On December 27 Necker's scheme was adopted by the Council. There was some division of opinion; but the king overruled it, and the queen, who was present, showed, without speaking, that she was there to support the measure. By this momentous act Lewis XVI., without being conscious of its significance, went over to the democracy. He said, in plain terms, to the French people: "Afford me the aid I require, so far as we have a common interest, and for that definite and appropriated assistance you shall have a princely reward. For you shall at once have a constitution of your own making, which shall limit the power of the Crown, leaving untouched the power and the dignity and the property of the upper classes, beyond what is involved in an equal share of taxation." But in effect he said; "Let us combine to deprive the aristocracy of those privileges which are injurious to the Crown, whilst we retain those which are offensive only to the people." It was a tacit compact, of which the terms and limits were not defined; and where one thought of immunities, the other was thinking of oppression. The organisation of society required to be altered and remodelled from end to end to sustain a constitution founded on the principle of liberty.

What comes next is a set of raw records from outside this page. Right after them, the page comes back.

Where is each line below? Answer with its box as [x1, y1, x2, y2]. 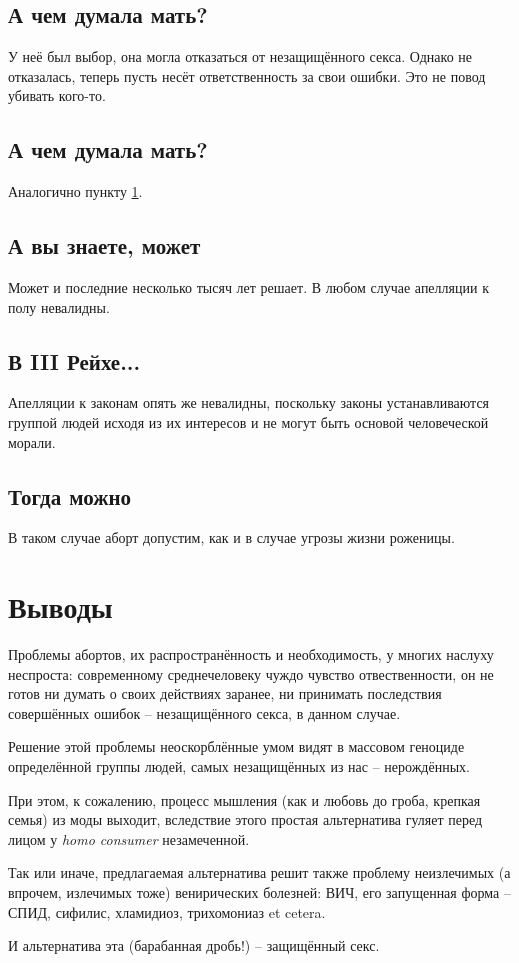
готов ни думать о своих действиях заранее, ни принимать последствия [8, 683, 442, 704]
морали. [8, 431, 56, 452]
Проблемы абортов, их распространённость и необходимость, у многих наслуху [8, 644, 494, 665]
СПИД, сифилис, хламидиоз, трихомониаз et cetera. [8, 901, 326, 922]
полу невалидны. [8, 296, 110, 317]
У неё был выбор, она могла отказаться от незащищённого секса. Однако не [8, 46, 473, 67]
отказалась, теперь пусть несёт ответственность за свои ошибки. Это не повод [8, 65, 486, 86]
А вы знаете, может [8, 230, 201, 261]
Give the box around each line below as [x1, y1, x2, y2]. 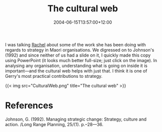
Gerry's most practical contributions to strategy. [5, 73, 102, 79]
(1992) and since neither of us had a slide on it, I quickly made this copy [5, 52, 151, 58]
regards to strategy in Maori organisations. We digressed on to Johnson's [5, 47, 154, 53]
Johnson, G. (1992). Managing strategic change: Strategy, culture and [5, 116, 147, 122]
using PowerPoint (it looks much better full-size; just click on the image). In [5, 57, 158, 63]
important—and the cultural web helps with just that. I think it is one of [5, 67, 148, 74]
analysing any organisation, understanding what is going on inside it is [5, 63, 148, 68]
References [5, 100, 53, 111]
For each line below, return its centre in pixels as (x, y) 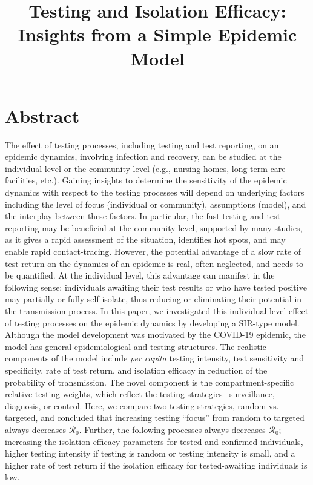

It was no arduous problem to adjust relations between the people and the king. The deeper question was between the people and the aristocracy. Behind a political reform there was a social revolution, for the only liberty that could avail was liberty founded on equality. Malouet, who was at this moment Necker's best adviser, said to him: "You have made the Commons equal in influence to the other orders. Another revolution has to follow, and it is for you to accomplish it – the levelling of onerous privilege." Necker had no ambition of the kind, and he distinctly guarded privilege in all matters but taxation.